WHAT IS YOUR DIAGNOSIS?
Diagnosis: Syringocystadenoma papilliferum associated with nevus sebaceous
Histopathology showed acanthotic epidermis with papillomatosis and areas of ulceration. There were cystic invagination s extending downward from the epidermis. At the lower end of these invaginations, papillary projections lined by two layers of cells, outer cuboidal and inner columnar, were observed [Figure - 2]. Many plasma cells [Figure - 3] and large sebaceous glands were present in the dermis.
Syringocystadenoma papilliferum is a benign lesion usually occurring on the scalp, but may involve face and other parts of the body. In one-third of the cases it may be associated with nevus sebaceous.
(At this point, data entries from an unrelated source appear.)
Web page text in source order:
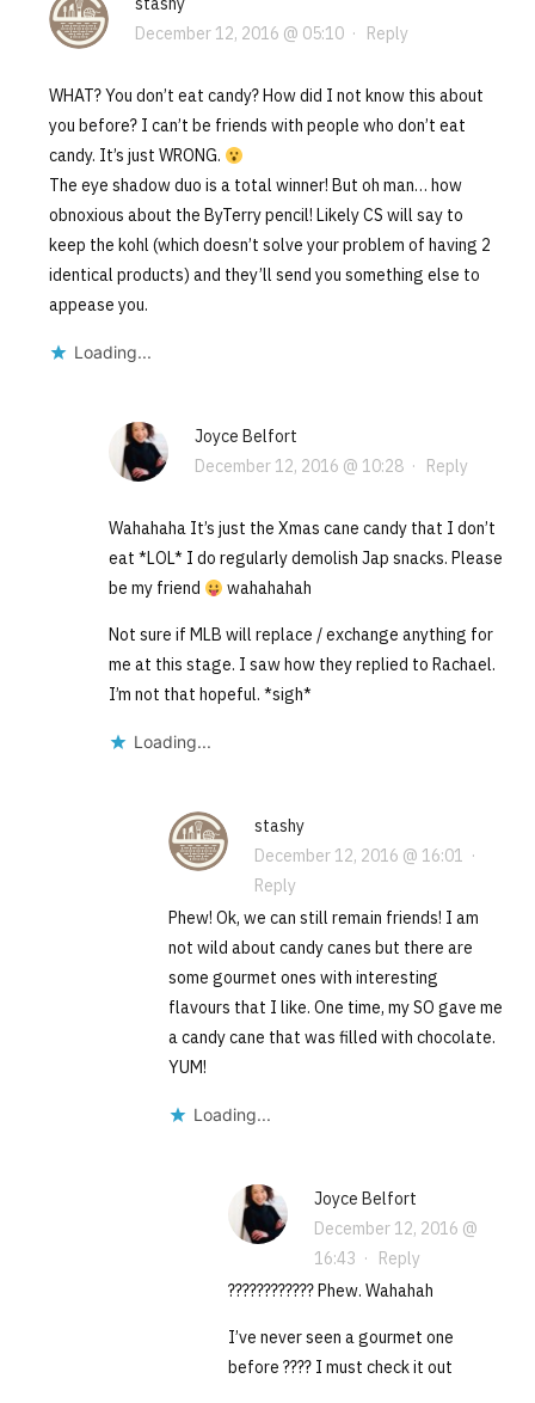
December 12, 2016 @ 05:10· Reply
WHAT? You don’t eat candy? How did I not know this about
you before? I can’t be friends with people who don’t eat
candy. It’s just WRONG.
The eye shadow duo is a total winner! But oh man… how
obnoxious about the ByTerry pencil! Likely CS will say to
keep the kohl (which doesn’t solve your problem of having 2
identical products) and they’ll send you something else to
appease you.
Loading...
Joyce Belfort
December 12, 2016 @ 10:28· Reply
Wahahaha It’s just the Xmas cane candy that I don’t
eat *LOL* I do regularly demolish Jap snacks. Please
be my friend
wahahahah
Not sure if MLB will replace / exchange anything for
me at this stage. I saw how they replied to Rachael.
I’m not that hopeful. *sigh*
Loading...
stashy
December 12, 2016 @ 16:01 ·
Reply
Phew! Ok, we can still remain friends! I am
not wild about candy canes but there are
some gourmet ones with interesting
flavours that I like. One time, my SO gave me
a candy cane that was filled with chocolate.
YUM!
Loading...
Joyce Belfort
December 12, 2016 @
16:43 · Reply
???????????? Phew. Wahahah
I’ve never seen a gourmet one
before ???? I must check it out

The lesions are present at birth or appear in early childhood. These occur either as nodular plaque, linear group of papulonodules, or as a solitary nodule. The plaque form is most commonly seen as a hairless area on the scalp, whereas linear form is more often seen on the neck or face. These lesions generally become more prominent, verrucous, or crusted during puberty.
Histogenesis of this lesion is controversial. Both apocrine and eccrine differentiations were hypothesized. It is possible that the lesions originate from undifferentiated pluripotent cells. This probably explains its localization to areas normally devoid of apocrine glands in 90% of the cases.
Histopathology shows acanthotic epidermis with varying degree of papillomatosis. Several cystic invaginations extend downward from the epidermis. At the lower end of the invaginations, numerous papillary projections, lined by outer cuboidal and inner columnar cells, extend into the lumen. Below the cystic invaginations, in the deep dermis, groups of tubular glands with large lumina are seen. Dense infiltrate of plasma cells in the stroma is a highly characteristic feature.
Our patient had clinical and histological features of both nevus sebaceous and syringocystadenoma papilliferum. This condition has to be differentiated clinically from epidermal nevus, sebaceous nevus, basal cell carcinoma, and eccrine spiradenoma. Histopathologically, it resembles tubular apocrine adenoma, papillary eccrine adenoma, and apocrine hidrocystoma. Surgical excision is the main treatment option. Occasionally, basal- or squamous-cell carcinoma develops on a pre-existing syringocystadenoma papilleferum.